C. The Board shall register all cannabis products that meet testing, labeling, and packaging standards after an application for registration is submitted. If the cannabis product fails to meet such standards or the application was deficient, the Board shall notify the applicant of the specific reasons for such failure or deficiency.

D. Within two business days of the Board’s approval or deemed approval, the Board shall enter the cannabis product’s national drug code number into the Prescription Monitoring Program.

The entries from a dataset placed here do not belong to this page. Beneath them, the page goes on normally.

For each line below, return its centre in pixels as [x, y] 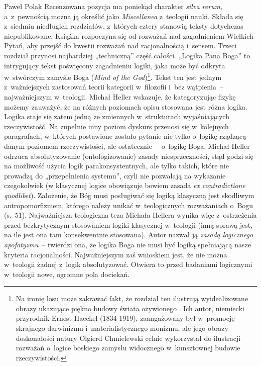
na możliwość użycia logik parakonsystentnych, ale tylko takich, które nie [116, 166]
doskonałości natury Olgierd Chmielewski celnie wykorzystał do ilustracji [128, 338]
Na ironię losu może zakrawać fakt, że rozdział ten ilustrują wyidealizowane [132, 298]
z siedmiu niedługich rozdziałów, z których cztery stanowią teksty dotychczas [124, 26]
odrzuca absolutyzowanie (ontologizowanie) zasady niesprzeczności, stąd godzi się [129, 156]
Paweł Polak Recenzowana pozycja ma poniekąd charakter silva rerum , [113, 6]
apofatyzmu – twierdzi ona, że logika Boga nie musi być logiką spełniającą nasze [127, 244]
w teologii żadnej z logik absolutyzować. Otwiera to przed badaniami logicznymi [128, 264]
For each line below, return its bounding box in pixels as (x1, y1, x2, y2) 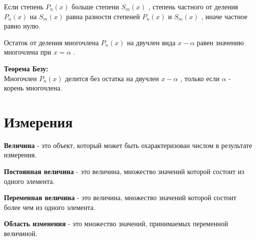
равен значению (196, 37, 244, 47)
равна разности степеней (66, 11, 140, 21)
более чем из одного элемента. (4, 202, 96, 212)
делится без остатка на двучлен (65, 73, 159, 83)
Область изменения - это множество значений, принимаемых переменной (4, 218, 228, 229)
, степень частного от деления (148, 1, 238, 11)
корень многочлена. (4, 83, 63, 93)
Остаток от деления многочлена (4, 37, 99, 47)
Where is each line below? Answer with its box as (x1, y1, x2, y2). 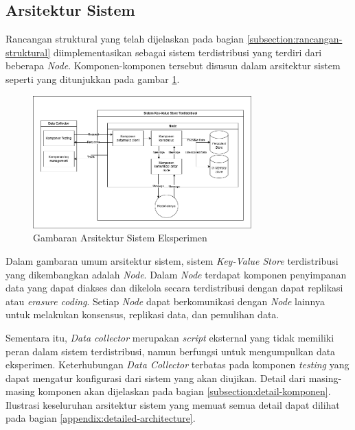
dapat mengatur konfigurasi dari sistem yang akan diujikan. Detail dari (5, 370, 306, 385)
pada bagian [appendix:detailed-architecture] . (5, 411, 196, 425)
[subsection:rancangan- (247, 32, 343, 46)
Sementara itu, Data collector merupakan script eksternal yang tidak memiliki (5, 330, 334, 344)
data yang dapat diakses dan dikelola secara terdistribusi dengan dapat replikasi (5, 280, 343, 295)
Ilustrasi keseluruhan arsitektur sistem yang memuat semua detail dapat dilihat (5, 397, 340, 411)
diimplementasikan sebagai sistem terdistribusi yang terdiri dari (53, 45, 322, 59)
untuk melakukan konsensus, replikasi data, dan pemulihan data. (5, 307, 279, 322)
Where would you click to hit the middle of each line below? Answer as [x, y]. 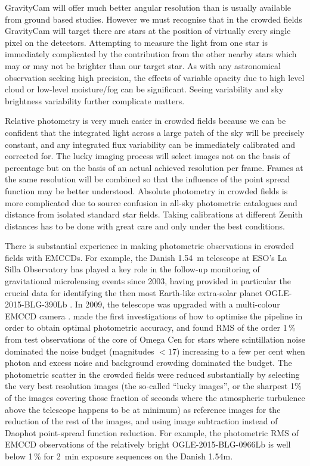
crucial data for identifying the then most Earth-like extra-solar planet [134, 292]
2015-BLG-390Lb [36, 304]
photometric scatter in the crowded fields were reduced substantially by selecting [152, 374]
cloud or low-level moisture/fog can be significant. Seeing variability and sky [144, 89]
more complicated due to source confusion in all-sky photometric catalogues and [151, 202]
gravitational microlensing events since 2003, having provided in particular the [148, 281]
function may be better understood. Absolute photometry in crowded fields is [146, 190]
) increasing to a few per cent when [241, 351]
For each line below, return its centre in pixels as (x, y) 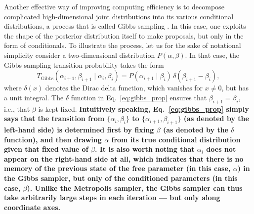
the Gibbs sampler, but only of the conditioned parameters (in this (121, 178)
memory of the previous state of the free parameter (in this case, (117, 168)
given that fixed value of (46, 149)
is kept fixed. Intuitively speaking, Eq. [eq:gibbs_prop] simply (144, 108)
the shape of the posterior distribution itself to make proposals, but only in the (124, 35)
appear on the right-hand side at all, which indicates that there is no (124, 158)
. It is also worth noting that (145, 149)
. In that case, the (212, 55)
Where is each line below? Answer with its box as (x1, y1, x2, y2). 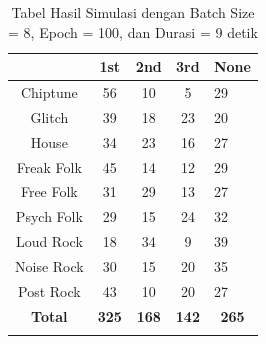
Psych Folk (15, 206, 83, 227)
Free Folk (20, 181, 78, 202)
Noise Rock (15, 255, 84, 276)
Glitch (30, 106, 69, 127)
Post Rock (18, 280, 81, 301)
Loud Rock (15, 231, 83, 252)
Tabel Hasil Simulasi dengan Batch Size (11, 2, 255, 22)
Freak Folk (16, 156, 82, 177)
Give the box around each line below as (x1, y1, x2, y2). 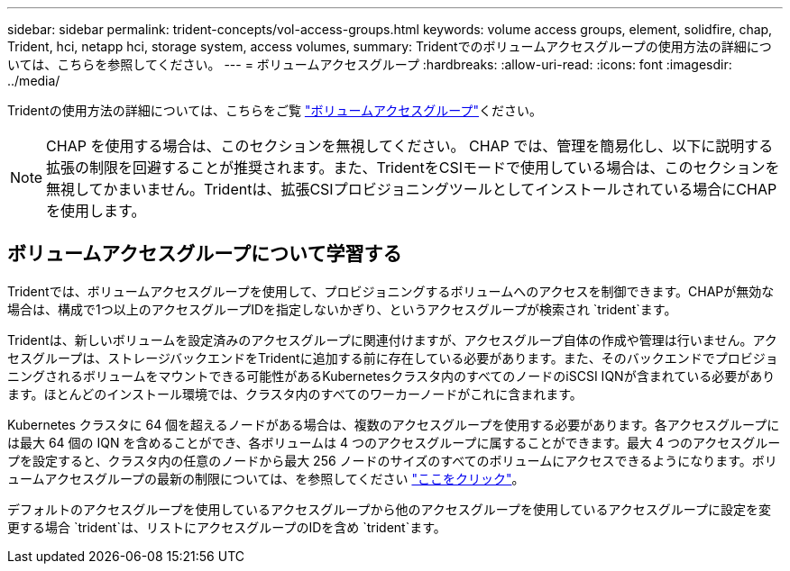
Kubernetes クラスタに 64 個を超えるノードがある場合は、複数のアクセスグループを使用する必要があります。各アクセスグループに (7, 416, 780, 432)
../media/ (7, 73, 60, 88)
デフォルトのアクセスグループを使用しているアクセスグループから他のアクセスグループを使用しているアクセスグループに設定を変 (7, 501, 771, 517)
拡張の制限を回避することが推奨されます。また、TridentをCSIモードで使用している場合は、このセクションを (46, 159, 780, 177)
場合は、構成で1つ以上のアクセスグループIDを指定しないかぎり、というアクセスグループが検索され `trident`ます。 (7, 301, 677, 317)
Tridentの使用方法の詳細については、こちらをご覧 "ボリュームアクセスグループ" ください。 (7, 103, 542, 118)
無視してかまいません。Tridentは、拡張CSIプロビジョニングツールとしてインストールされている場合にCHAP (46, 180, 777, 198)
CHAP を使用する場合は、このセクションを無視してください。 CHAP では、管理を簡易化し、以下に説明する (46, 137, 774, 155)

E. The following cannabis product deviations from an approved cannabis product registration shall be permitted without any requirement for a new cannabis product registration or notice to the Board:

1. A deviation in the concentration of total tetrahydrocannabinol (THC) or total cannabidiol (CBD) in a cannabis product or dose thereof of up to 15 percent greater than or less than the concentration of total tetrahydrocannabinol or total cannabidiol, either or both, listed in the approved cannabis product registration; however, for a cannabis product with five milligrams or less of total THC or total CBD per dose, the total THC or total CBD concentration shall be within 0.5 milligrams of the single dose total THC or total CBD concentrations approved for that cannabis product;

2. A variation in packaging, provided that the packaging is substantially similar to the approved packaging and otherwise complies with applicable packaging requirements;

3. A deviation in labeling, including a variation made in accordance with § 54.1-3442.7:1, that reflects allowable deviations in total THC or total CBD or that makes a minor text, font, design, or similar modification, provided that the labeling is substantially similar to the approved labeling and otherwise complies with applicable labeling requirements; and

4. Any other insignificant changes.

F. A pharmaceutical processor may submit a request to modify an existing cannabis product registration in the event of a cannabis product deviation that is not set forth in subsection E. Upon receipt, the Board shall respond to such request. The Board may grant or deny the request, propose a reasonable revision, or require the pharmaceutical processor to provide additional information.

2023, cc. 760, 780, § 54.1-3442.7:2.